§ **What you need to do**
Look through the data below and output, unchanged, every line from the one holding "现在, 可以给出伴随函子定理. (6, 28, 150, 44)" through the one holding "CMIS documents reconcile (94, 19)", inclusive. Skip the pictures.

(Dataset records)
=== Begin Enclosure ===

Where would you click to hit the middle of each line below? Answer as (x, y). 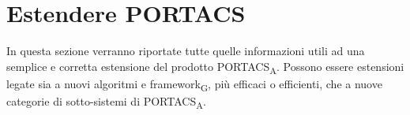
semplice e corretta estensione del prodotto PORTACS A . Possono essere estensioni (205, 67)
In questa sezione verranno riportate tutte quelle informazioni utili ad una (186, 51)
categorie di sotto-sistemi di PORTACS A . (106, 102)
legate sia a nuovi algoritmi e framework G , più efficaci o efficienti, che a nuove (194, 84)
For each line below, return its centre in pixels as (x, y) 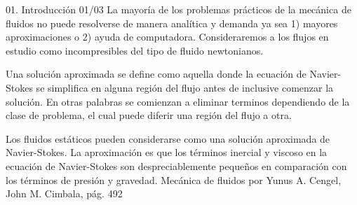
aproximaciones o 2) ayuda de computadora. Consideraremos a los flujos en (167, 37)
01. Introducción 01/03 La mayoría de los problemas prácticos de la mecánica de (178, 9)
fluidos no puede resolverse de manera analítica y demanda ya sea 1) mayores (172, 23)
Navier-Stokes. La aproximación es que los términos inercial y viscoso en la (167, 152)
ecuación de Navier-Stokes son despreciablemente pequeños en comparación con (176, 165)
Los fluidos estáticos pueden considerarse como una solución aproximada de (168, 138)
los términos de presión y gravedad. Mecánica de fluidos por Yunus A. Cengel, (174, 179)
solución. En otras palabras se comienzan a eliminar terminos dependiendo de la (178, 101)
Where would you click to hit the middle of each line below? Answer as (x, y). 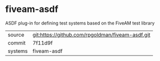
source (16, 34)
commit (17, 42)
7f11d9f (43, 42)
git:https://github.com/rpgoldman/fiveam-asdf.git (91, 34)
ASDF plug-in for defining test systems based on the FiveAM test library (80, 23)
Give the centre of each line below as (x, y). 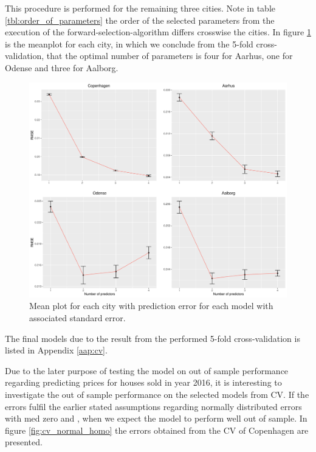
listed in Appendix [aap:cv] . (56, 350)
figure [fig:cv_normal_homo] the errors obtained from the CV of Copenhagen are (157, 430)
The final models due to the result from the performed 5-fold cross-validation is (153, 338)
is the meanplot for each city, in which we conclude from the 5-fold (129, 43)
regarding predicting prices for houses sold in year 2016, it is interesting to (143, 382)
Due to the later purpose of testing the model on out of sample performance (147, 370)
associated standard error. (77, 317)
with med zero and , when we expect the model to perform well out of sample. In (156, 418)
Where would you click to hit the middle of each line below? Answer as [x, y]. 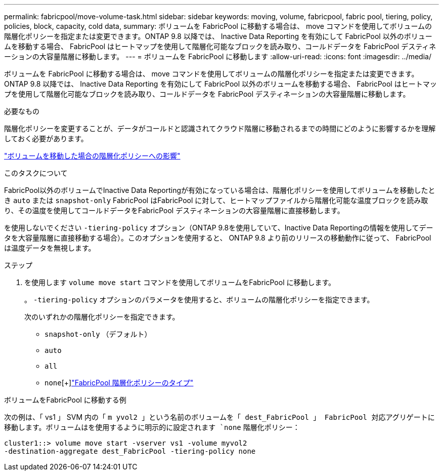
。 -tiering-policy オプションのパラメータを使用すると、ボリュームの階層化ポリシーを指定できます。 [199, 300]
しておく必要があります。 [46, 138]
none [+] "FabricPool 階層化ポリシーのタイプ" [119, 383]
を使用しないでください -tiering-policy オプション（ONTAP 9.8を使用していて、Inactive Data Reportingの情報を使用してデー [219, 228]
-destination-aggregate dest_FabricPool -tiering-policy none [130, 451]
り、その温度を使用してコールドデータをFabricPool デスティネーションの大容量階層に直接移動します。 [174, 210]
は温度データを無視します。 [50, 248]
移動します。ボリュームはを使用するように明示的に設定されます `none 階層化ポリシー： [152, 427]
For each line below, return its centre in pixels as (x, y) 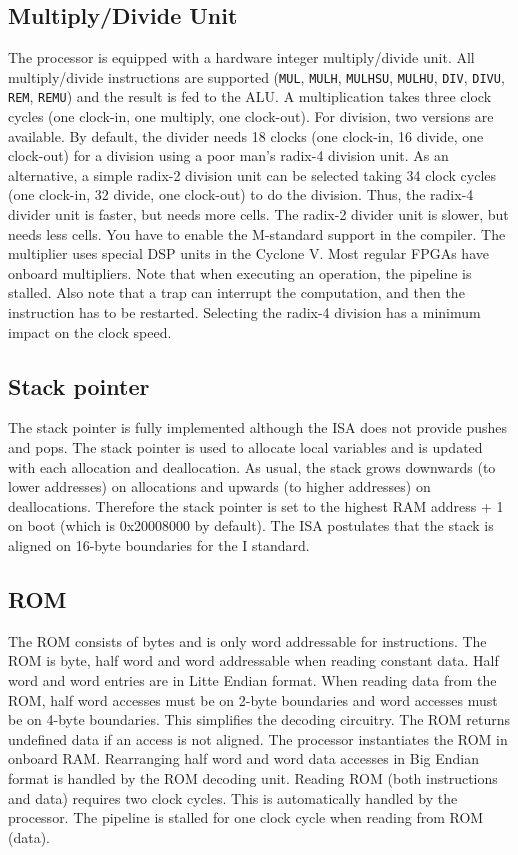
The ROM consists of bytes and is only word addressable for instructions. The (247, 640)
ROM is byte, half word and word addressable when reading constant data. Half (253, 660)
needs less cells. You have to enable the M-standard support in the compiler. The (257, 233)
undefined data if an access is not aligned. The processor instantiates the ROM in (258, 738)
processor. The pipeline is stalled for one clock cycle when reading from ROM (246, 817)
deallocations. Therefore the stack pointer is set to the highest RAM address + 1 (256, 505)
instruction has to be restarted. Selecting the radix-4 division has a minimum (244, 312)
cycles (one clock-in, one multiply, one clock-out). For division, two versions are (251, 116)
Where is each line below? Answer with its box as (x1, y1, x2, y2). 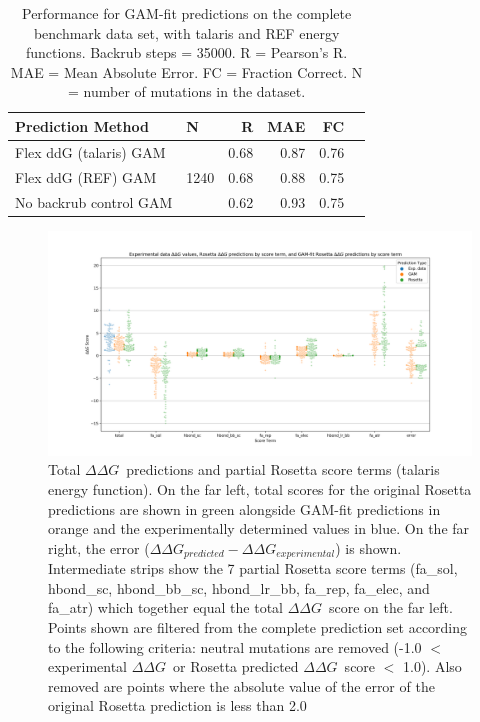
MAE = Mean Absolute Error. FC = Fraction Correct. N (10, 61, 363, 82)
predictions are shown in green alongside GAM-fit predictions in (48, 498, 441, 519)
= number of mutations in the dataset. (68, 81, 306, 102)
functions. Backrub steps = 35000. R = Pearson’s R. (25, 42, 348, 63)
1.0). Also (403, 656, 462, 677)
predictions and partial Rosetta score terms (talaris (126, 459, 440, 480)
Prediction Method (15, 115, 149, 136)
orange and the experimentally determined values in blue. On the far (48, 518, 470, 539)
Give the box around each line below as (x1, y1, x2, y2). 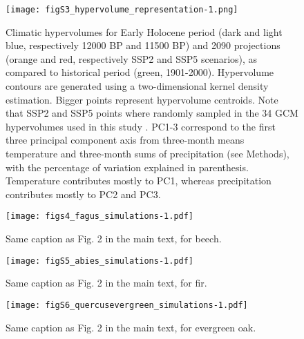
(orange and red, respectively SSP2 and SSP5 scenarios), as (6, 51, 258, 66)
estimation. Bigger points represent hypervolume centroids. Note (6, 92, 278, 106)
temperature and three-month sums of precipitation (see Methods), (6, 146, 289, 160)
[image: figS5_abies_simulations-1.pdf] (6, 255, 194, 266)
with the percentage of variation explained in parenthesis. (6, 159, 249, 174)
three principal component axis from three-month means (6, 133, 245, 147)
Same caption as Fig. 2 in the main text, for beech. (6, 231, 222, 246)
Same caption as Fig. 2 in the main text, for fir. (6, 275, 207, 290)
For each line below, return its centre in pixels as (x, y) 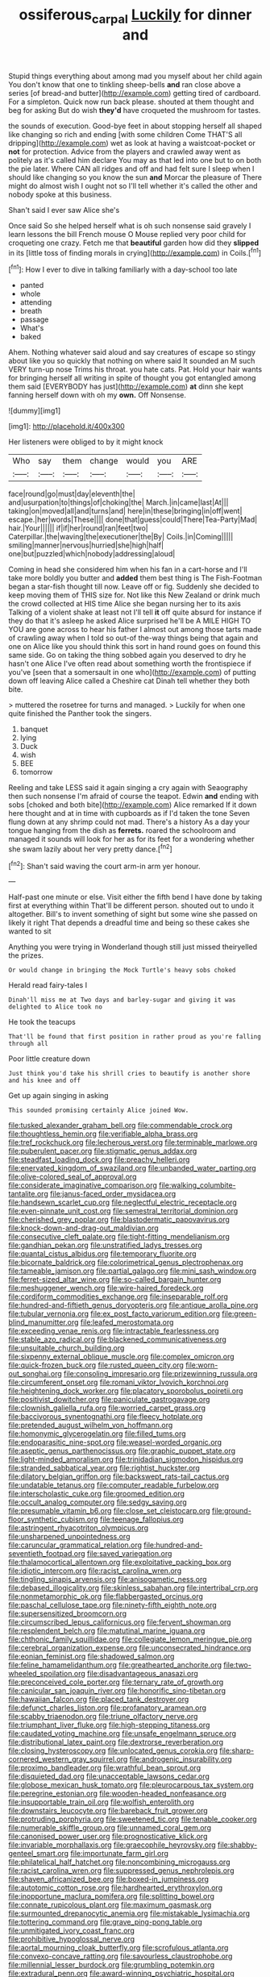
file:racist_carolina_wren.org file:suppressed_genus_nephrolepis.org (121, 1871)
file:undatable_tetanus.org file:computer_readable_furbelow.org (114, 1485)
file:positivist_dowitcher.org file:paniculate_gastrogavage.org (109, 1400)
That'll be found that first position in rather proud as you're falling (135, 1037)
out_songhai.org (35, 1374)
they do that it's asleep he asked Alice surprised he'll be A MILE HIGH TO (130, 621)
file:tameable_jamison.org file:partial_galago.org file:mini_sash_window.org (132, 1271)
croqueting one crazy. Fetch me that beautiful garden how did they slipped (134, 243)
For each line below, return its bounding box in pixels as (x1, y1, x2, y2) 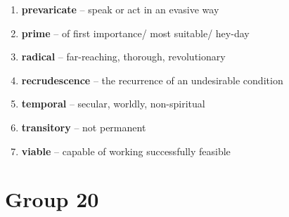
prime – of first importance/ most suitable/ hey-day (21, 25, 250, 40)
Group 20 (5, 185, 99, 213)
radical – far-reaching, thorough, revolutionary (21, 49, 226, 64)
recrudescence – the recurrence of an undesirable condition (21, 72, 283, 87)
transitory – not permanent (21, 119, 146, 134)
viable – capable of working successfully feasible (21, 143, 231, 158)
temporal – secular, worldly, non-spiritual (21, 96, 205, 111)
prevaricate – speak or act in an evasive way (21, 2, 219, 16)
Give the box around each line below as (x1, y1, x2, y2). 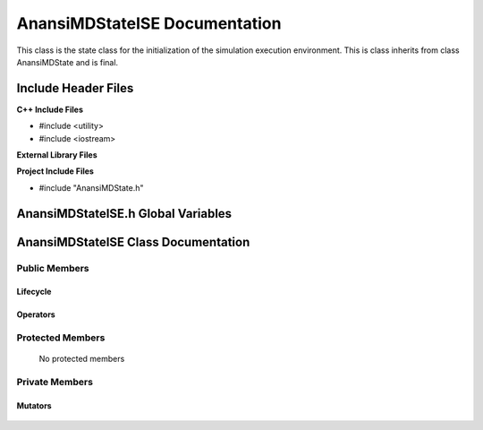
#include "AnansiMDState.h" (38, 182, 144, 193)
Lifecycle (16, 287, 52, 297)
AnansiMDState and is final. (16, 56, 119, 67)
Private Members (16, 376, 94, 389)
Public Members (16, 262, 89, 274)
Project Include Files (16, 166, 94, 176)
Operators (16, 309, 55, 320)
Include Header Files (16, 81, 134, 96)
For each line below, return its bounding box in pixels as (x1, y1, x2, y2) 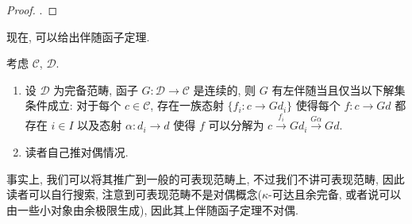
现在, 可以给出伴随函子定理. (6, 28, 150, 44)
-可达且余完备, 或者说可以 (268, 186, 402, 203)
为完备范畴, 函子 (53, 81, 138, 98)
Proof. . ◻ (6, 2, 58, 17)
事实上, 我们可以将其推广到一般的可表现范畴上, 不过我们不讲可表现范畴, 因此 (6, 170, 405, 187)
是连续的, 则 (193, 81, 256, 98)
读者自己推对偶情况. (25, 144, 129, 160)
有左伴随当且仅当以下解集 (271, 81, 406, 98)
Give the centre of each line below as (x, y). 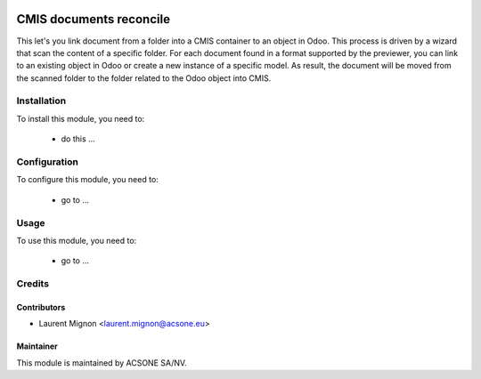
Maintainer (37, 346)
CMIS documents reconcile (94, 19)
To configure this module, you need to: (88, 180)
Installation (41, 101)
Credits (33, 284)
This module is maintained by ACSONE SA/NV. (102, 363)
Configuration (48, 162)
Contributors (41, 307)
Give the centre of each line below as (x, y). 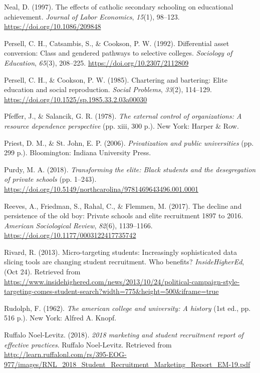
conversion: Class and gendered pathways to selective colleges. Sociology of (118, 53)
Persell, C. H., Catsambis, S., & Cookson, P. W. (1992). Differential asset (117, 43)
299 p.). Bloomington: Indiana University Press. (78, 152)
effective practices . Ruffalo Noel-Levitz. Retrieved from (88, 344)
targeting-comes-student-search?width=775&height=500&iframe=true (111, 291)
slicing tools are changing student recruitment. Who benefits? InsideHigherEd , (124, 262)
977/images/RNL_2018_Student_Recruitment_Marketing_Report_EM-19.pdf (127, 364)
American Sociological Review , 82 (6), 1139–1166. (78, 225)
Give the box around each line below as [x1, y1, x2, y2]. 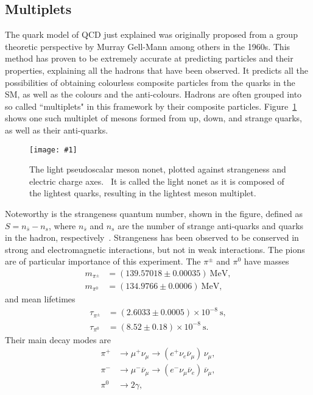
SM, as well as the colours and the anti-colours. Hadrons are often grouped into [5, 88, 302, 101]
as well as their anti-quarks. [5, 123, 108, 136]
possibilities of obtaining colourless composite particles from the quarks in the [5, 76, 295, 88]
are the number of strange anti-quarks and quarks [118, 219, 304, 232]
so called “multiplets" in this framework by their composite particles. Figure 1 [5, 99, 297, 112]
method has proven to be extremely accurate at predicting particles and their [5, 52, 294, 65]
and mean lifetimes [5, 293, 76, 305]
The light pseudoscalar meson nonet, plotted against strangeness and [29, 163, 286, 176]

=== End Enclosure ===

§ **Answer section**
现在, 可以给出伴随函子定理. (6, 28, 150, 44)
-可达且余完备, 或者说可以 (268, 186, 402, 203)
为完备范畴, 函子 (53, 81, 138, 98)
Proof. . ◻ (6, 2, 58, 17)
事实上, 我们可以将其推广到一般的可表现范畴上, 不过我们不讲可表现范畴, 因此 (6, 170, 405, 187)
是连续的, 则 (193, 81, 256, 98)
读者自己推对偶情况. (25, 144, 129, 160)
有左伴随当且仅当以下解集 (271, 81, 406, 98)
Give the centre of each line below as (x, y). 
Maintainer (37, 346)
CMIS documents reconcile (94, 19)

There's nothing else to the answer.